Poor data quality is an obstacle for preventive maintenance (CMB, PDM)
No matter which analytical procedures are used to optimize maintenance processes, the quality of the input data is crucial for the reliability of the results. High data quality is therefore a necessary condition for the acceptance of analytical approaches.
Data sets on the operating loads of fleets and systems are usually available. In some cases they also cover long periods of time. However, this time series data is only viewed or evaluated on a case-by-case basis. Therefore, they are generally affected by quality defects. This is acceptable for purely visual inspection. However, automated data processing requires high data quality because even individual deviations can severely distort the result. The data quality must therefore be 100% checked and, if necessary, corrected.
Checking time series data: a quality gate
The demand for high quality arises from the need to avoid incorrect analysis results. Data sets are therefore first assessed. For larger systems and fleets, this is only realistic as an automated process. A combination of criteria such as mean value, spread, threshold value, outliers and degree of filling has proven successful. The intended analysis procedures provide the limit values for these quality criteria.
Data sets are then released or rejected based on these parameters. As a result, this quality gate provides the quantitative assessment of the data sets and reporting that specifies the focus for improving data collection.

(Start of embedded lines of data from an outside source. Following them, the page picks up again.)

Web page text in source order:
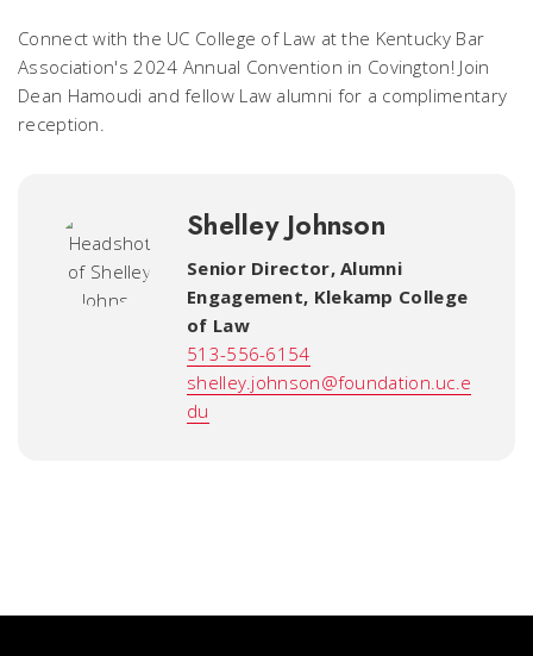
Connect with the UC College of Law at the Kentucky Bar
Association's 2024 Annual Convention in Covington! Join
Dean Hamoudi and fellow Law alumni for a complimentary
reception.
Shelley Johnson
Senior Director, Alumni
Engagement, Klekamp College
of Law
513-556-6154
shelley.johnson@foundation.uc.e
du

The correction of time series data
The rejection of poor quality data sets quickly leads to a lack of coverage of the load history, which also undermines the quality of the results of the analysis. Correcting data sets is intended to prevent this. In general, data corrections are only permitted if they do not distort the analysis results. This can be prevented by deciding which methods to use on a channel-by-channel basis always referring to the underlying analysis algorithms. For example, it is permissible to interpolate a slow temperature channel. This can happen up to a length of the characteristic cooling time, because within this interval no relevant fluctuation can occur due to the existing thermal inertia. However, this procedure is prohibited for volatile channels that may contain switching events, for example.

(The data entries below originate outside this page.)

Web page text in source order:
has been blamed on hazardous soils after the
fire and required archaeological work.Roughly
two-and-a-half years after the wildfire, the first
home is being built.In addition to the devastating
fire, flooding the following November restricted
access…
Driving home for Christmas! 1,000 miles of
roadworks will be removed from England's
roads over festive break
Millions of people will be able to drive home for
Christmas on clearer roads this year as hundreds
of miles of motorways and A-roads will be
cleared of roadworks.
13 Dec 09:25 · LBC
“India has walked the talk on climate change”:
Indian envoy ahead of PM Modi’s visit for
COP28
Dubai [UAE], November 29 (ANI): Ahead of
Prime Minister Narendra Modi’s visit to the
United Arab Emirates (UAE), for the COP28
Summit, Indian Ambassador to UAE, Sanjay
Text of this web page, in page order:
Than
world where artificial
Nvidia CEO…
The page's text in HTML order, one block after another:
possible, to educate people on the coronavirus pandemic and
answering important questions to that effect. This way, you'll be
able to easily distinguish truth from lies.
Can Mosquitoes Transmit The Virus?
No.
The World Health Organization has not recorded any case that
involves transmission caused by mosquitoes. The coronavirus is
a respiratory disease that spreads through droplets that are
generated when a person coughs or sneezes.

Proper data correction therefore requires knowledge of the possible load responses of the monitored system and an overview of the analytics requirements. Load responses emerge from the available monitoring data. For the analytic requirements, a specific definition of analytical goals is essential. But there must be one in CMB/PDM projects anyway.

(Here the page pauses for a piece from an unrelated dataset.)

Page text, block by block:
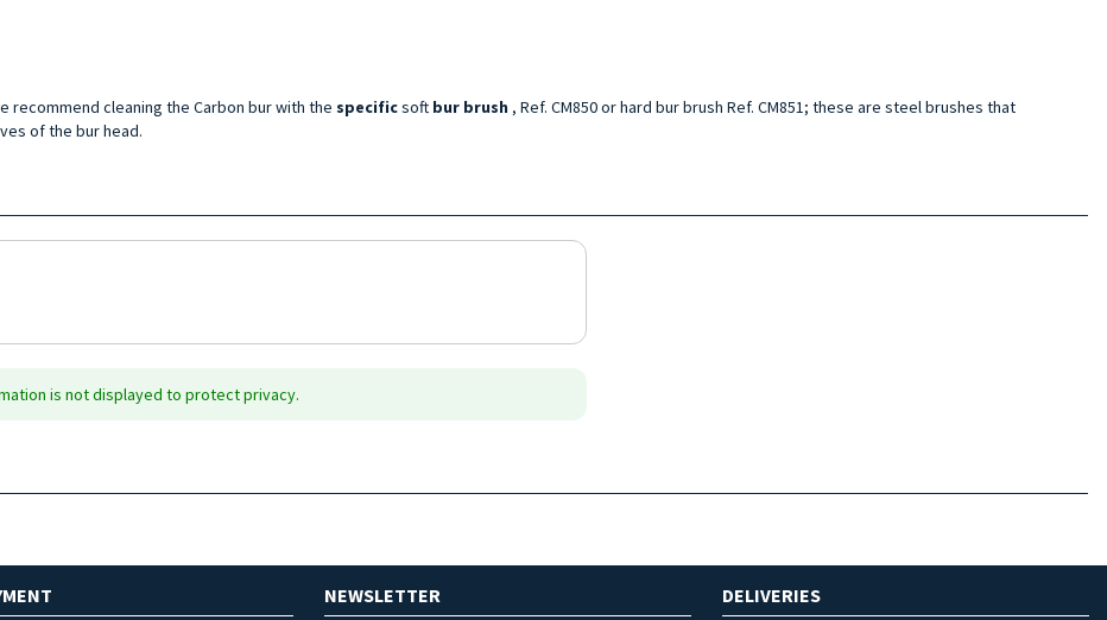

To ensure comparability of the results over longer periods of time, the evaluation criteria, limit values and correction algorithms are kept constant. The corrected data is marked, the raw data remains saved. This ensures traceability.
The data process
The checking and correction of data must be established as part of a data quality process. It is the prerequisite for avoiding incorrect results and thus for high user acceptance. However, because implementing data quality is laborious and costly, a clear focus on risk-, cost drivers must be set.